■ Dataset ■
::::::::::

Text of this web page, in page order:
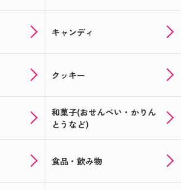
キャンディ
クッキー
和菓子(おせんべい・かりん
とうなど)
食品・飲み物
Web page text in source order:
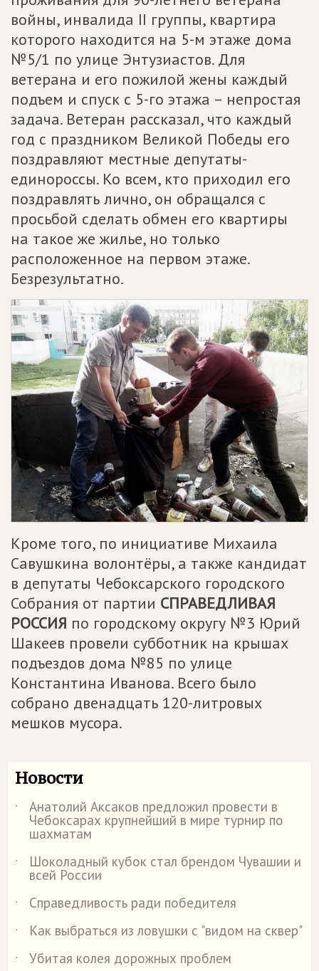
войны, инвалида II группы, квартира
которого находится на 5-м этаже дома
№5/1 по улице Энтузиастов. Для
ветерана и его пожилой жены каждый
подъем и спуск с 5-го этажа – непростая
задача. Ветеран рассказал, что каждый
год с праздником Великой Победы его
поздравляют местные депутаты-
единороссы. Ко всем, кто приходил его
поздравлять лично, он обращался с
просьбой сделать обмен его квартиры
на такое же жилье, но только
расположенное на первом этаже.
Безрезультатно.
Кроме того, по инициативе Михаила
Савушкина волонтёры, а также кандидат
в депутаты Чебоксарского городского
Собрания от партии СПРАВЕДЛИВАЯ
РОССИЯ по городскому округу №3 Юрий
Шакеев провели субботник на крышах
подъездов дома №85 по улице
Константина Иванова. Всего было
собрано двенадцать 120-литровых
мешков мусора.
Новости
˙ Анатолий Аксаков предложил провести в
Чебоксарах крупнейший в мире турнир по
шахматам
˙
Шоколадный кубок стал брендом Чувашии и
всей России
˙
Справедливость ради победителя
˙
Как выбраться из ловушки с "видом на сквер"
˙
Убитая колея дорожных проблем

::::::::::

■ Task instructions ■
Your answer must be an exact transcription of the lines from the one containing "которого находится на 5-м этаже дома" through the last line of the records above, and nothing else.

■ Exercise response ■
которого находится на 5-м этаже дома
№5/1 по улице Энтузиастов. Для
ветерана и его пожилой жены каждый
подъем и спуск с 5-го этажа – непростая
задача. Ветеран рассказал, что каждый
год с праздником Великой Победы его
поздравляют местные депутаты-
единороссы. Ко всем, кто приходил его
поздравлять лично, он обращался с
просьбой сделать обмен его квартиры
на такое же жилье, но только
расположенное на первом этаже.
Безрезультатно.
Кроме того, по инициативе Михаила
Савушкина волонтёры, а также кандидат
в депутаты Чебоксарского городского
Собрания от партии СПРАВЕДЛИВАЯ
РОССИЯ по городскому округу №3 Юрий
Шакеев провели субботник на крышах
подъездов дома №85 по улице
Константина Иванова. Всего было
собрано двенадцать 120-литровых
мешков мусора.
Новости
˙ Анатолий Аксаков предложил провести в
Чебоксарах крупнейший в мире турнир по
шахматам
˙
Шоколадный кубок стал брендом Чувашии и
всей России
˙
Справедливость ради победителя
˙
Как выбраться из ловушки с "видом на сквер"
˙
Убитая колея дорожных проблем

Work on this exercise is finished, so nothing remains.